TRY IT - Task for the records below: please retype exactly and only the lines from the first through the one with "In Chapter 2", with every picture omitted.
::::
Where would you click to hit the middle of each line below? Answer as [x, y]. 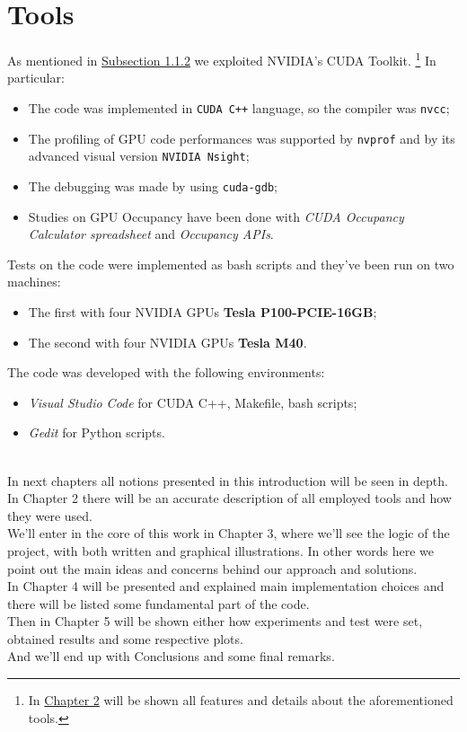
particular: [36, 78]
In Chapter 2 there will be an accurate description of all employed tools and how [229, 498]
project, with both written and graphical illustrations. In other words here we [220, 550]
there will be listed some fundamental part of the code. [159, 603]
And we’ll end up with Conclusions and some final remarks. [171, 656]
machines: [34, 282]
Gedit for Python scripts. [97, 432]
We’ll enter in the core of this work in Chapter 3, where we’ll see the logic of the [229, 533]
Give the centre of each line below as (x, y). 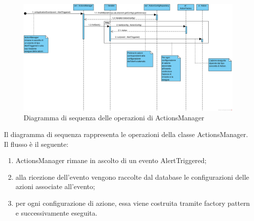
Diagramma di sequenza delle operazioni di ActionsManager (114, 118)
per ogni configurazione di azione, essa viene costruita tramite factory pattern (133, 203)
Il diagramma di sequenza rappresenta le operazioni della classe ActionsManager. (126, 134)
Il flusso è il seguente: (36, 144)
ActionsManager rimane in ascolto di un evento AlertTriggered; (111, 160)
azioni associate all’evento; (55, 186)
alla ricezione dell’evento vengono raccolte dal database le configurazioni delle (132, 177)
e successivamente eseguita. (56, 212)
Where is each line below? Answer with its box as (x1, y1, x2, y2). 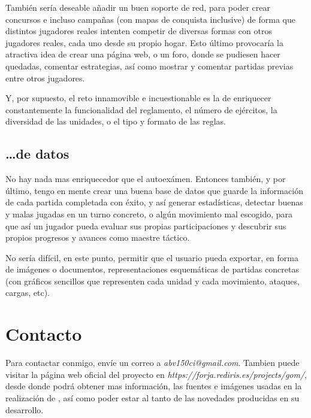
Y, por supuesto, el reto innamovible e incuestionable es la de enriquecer (5, 92, 271, 104)
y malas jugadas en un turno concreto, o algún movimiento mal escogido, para (5, 207, 293, 220)
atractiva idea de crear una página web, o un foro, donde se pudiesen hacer (5, 48, 280, 60)
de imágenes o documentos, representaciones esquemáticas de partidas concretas (5, 263, 299, 275)
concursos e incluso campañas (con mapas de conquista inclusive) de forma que (5, 13, 295, 25)
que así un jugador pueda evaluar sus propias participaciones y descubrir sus (5, 219, 286, 232)
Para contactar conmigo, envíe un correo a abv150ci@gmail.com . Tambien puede (5, 356, 300, 369)
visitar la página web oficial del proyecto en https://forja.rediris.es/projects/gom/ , (5, 368, 307, 380)
::::
WRITTEN RESPONSE -
Where would you click to hit the middle of each line below? Answer as [x, y]. 
particular: [36, 78]
In Chapter 2 there will be an accurate description of all employed tools and how [229, 498]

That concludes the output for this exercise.